Северо-американский посол Вашберн, при свидании с ним в Версале, одобрил все начинания Тьера. Вашберн оставался в Париже и был в курсе решительно всего, что происходило, и даже того, что должно было произойти.
— Не жалейте их, дорогой президент, — говорил он, — не сулите им пощады. Платите чеками смерти. Эта валюта всегда хорошо идет.
И Тьер еще раз подтвердил свой план прорыва в Париж через Пуан-дю-Жур. Он назначил Мак-Магона пребывать вблизи фронта, в Сен-Клу, и сам стал проводить там четыре дня в неделю и однажды рискнул даже осмотреть переправу Биланкура, проявив — как потом писали газеты — упорное мужество. Впрочем, в тот день на фронте было спокойно.
В конце апреля объявился такой — Ле Мэр Бофон — отставной флотский офицер, бывший губернатор Кайенны.
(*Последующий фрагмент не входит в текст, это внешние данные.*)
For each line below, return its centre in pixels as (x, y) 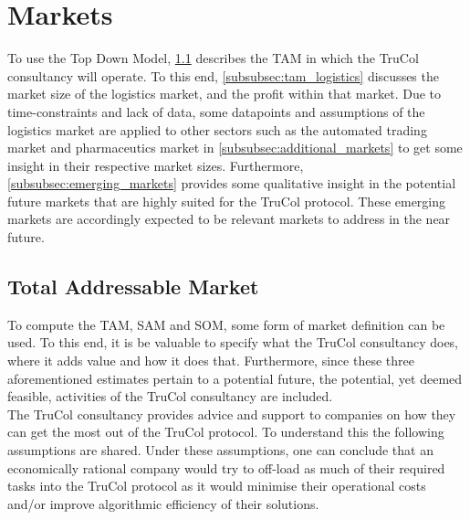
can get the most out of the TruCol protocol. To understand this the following (226, 432)
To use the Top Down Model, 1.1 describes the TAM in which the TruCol (213, 58)
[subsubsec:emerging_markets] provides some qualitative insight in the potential (232, 183)
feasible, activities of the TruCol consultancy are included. (170, 396)
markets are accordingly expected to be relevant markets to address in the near (229, 219)
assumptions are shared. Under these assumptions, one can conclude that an (220, 450)
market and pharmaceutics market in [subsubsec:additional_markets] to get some (235, 148)
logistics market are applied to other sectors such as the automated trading (217, 129)
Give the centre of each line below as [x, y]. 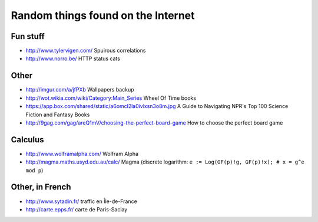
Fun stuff [28, 36]
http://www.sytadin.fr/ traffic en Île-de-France [82, 201]
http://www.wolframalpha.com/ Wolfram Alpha [82, 154]
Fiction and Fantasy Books [58, 115]
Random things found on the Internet [103, 15]
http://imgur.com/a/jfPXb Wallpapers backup [80, 90]
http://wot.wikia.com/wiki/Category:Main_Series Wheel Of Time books [111, 98]
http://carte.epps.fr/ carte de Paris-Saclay [77, 209]
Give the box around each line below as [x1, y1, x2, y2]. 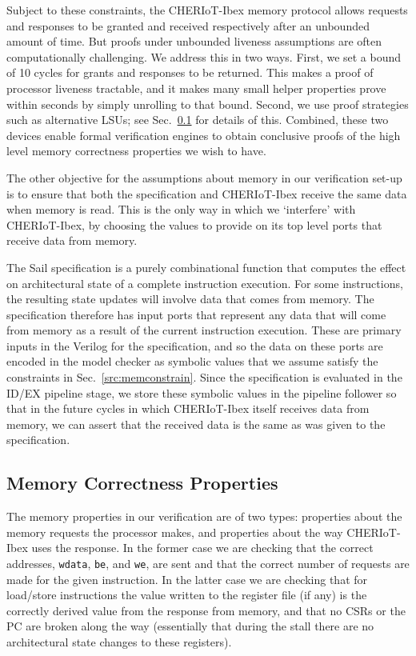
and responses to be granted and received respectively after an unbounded [6, 17, 370, 34]
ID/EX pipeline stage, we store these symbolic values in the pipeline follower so [6, 384, 397, 401]
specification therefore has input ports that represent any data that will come [6, 306, 386, 322]
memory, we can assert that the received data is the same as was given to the [6, 415, 386, 432]
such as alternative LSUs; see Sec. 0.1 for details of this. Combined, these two [6, 111, 389, 128]
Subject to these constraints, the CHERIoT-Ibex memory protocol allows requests [6, 2, 408, 18]
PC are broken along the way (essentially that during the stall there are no [6, 618, 374, 634]
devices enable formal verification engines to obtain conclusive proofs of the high [6, 126, 401, 143]

Он решил парализовать Коммуну посредством ловких маневров, вызывая ошибки в управлении и расстраивая работу общественных учреждений. Его помощниками были банковский служащий Ларок и отставной офицер Ланье.
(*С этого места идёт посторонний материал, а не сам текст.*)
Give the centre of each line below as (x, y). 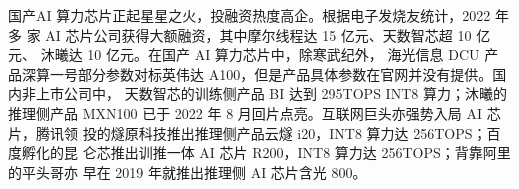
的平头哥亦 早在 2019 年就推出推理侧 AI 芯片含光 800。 (187, 171)
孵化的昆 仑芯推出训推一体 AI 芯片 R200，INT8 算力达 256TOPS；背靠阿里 (266, 152)
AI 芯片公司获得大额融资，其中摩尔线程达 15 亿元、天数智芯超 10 (258, 34)
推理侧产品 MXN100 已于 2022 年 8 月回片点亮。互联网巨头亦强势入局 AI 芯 (254, 112)
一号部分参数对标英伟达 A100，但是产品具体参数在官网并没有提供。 (271, 73)
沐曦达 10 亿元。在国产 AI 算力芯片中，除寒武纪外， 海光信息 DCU (260, 54)
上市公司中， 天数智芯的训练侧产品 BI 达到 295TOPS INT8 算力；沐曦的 (271, 93)
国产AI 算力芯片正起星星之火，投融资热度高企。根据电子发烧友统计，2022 (249, 15)
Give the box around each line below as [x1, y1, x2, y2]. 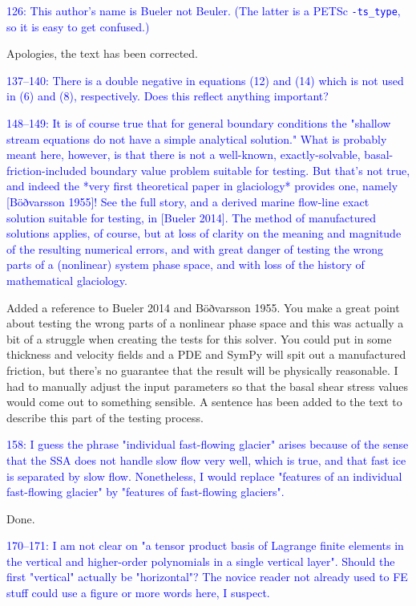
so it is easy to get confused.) [6, 18, 150, 35]
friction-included [6, 161, 87, 178]
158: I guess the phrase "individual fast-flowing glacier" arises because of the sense [6, 436, 409, 453]
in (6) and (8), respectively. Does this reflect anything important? [6, 87, 329, 104]
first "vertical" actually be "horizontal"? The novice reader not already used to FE [6, 568, 408, 585]
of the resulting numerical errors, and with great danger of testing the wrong [6, 240, 383, 257]
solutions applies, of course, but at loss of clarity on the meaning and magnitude [6, 225, 402, 242]
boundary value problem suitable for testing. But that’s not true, [90, 161, 410, 178]

Двадцать восьмого апреля коммунары оставили форт Исси.
Весна только начинала шевелить реку. Вода теплела медленно. Забившись под мосты, ветер целыми ночами рыл в воде ямы и срывал с привязей лодки. Запах дегтя, который возникает всегда над здоровой, работающей рекой, долго не появлялся над Сеной. Она вела себя так, будто навсегда потеряла движение, и, никуда теперь не желая течь, бесцельно болталась у пристаней, заигрывала с пароходами у их зимних причалов и задумчиво перебирала на своей волне вещи, которые бросал ей город. С заходом солнца она затихала, как в зиму. Утро водворялось на ней с трудом.
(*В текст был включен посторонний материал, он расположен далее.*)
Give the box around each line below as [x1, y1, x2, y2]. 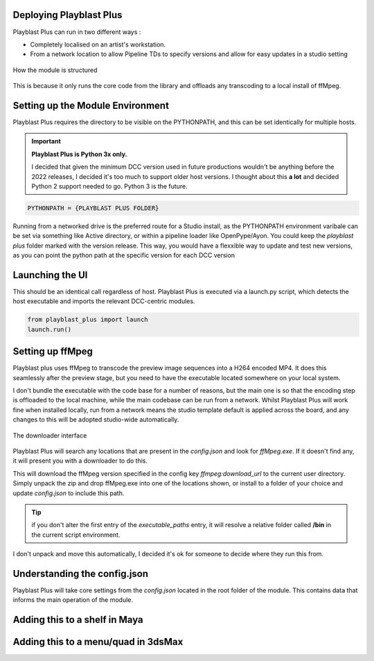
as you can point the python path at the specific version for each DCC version [12, 251, 235, 259]
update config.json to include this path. [12, 489, 125, 497]
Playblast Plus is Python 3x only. [31, 150, 127, 158]
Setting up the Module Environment [12, 99, 170, 111]
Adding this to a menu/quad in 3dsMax [12, 636, 184, 648]
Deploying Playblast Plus [12, 9, 123, 21]
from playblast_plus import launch [27, 316, 148, 324]
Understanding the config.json [12, 567, 149, 579]
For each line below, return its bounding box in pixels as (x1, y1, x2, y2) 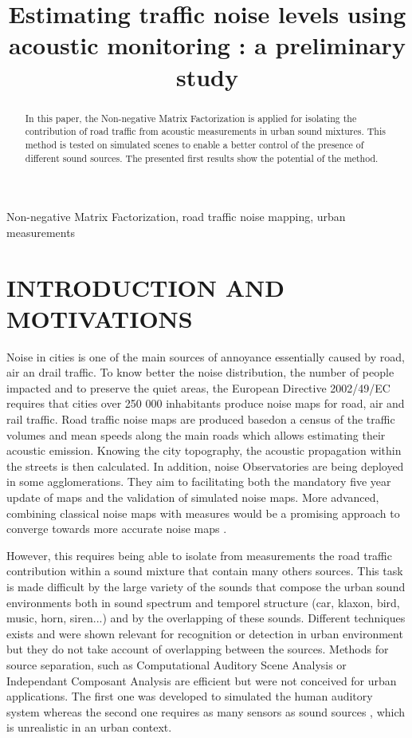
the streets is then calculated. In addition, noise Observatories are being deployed (6, 457, 404, 474)
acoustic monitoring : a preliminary (9, 29, 406, 61)
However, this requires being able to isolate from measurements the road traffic (6, 547, 392, 563)
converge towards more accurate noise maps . (6, 520, 227, 537)
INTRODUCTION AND (6, 270, 284, 303)
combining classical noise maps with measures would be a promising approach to (6, 504, 400, 521)
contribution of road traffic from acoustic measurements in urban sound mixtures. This (25, 124, 386, 138)
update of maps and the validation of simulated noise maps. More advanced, (6, 489, 379, 506)

Выпив натощак чашку горячего кофе, как рекомендовал санитарный комитет, в виде предохранительного средства против влияния утренних туманов, Клара Фурнье вышла на палубу канонерки.
— Неумолимый господь какой, — сказала она, — и солнца у него не выпросишь. — Клара собралась сойти на берег в бульонку — заказать парочку арлекинов {Арлекины— жаркое, приготовленное из объедков, которые дешевые столовые покупали в богатых ресторанах и сбывали бедноте.}.
— Станьте к вашей мортире, Клара Фурнье, — сказал ей командир. — Мы отходим.
За мостом-виадуком Отей крепостные стены левого и правого берегов по пояс спустились в воду, будто хотели вброд перейти реку и наглухо замкнуть ее ход. У острова Биланкур канонерку ‘Эсток’ нагнала пловучая батарея. Обойдя остров правым протоком, суда разделились. Батарея избрала мишенью Медон, ‘Эсток’ стала пристреливаться к окраинам Биланкура. Провинциальный вид Сены в этих местах смешил команды.
Осыпь берегов, дырявые корпуса лодок на мокрых и грязных отмелях, кустики чахлого ивняка, коровы, по брюхо стоящие в воде, вызывали искреннее удивление. После величавого спокойствия Сены в черте Парижа эта Сена казалась преднамеренно раскосмаченной, перепуганной, несерьезной. На ‘Эстоке’ пробили склянки как ни в чем не бывало. Их гулкий звон напоминал деревенский церковный колокол. На крыше высокого дома по Биланкурской набережной засуетились красные флажки версальского сигнальщика. На ‘Эстоке’ скомандовали огонь.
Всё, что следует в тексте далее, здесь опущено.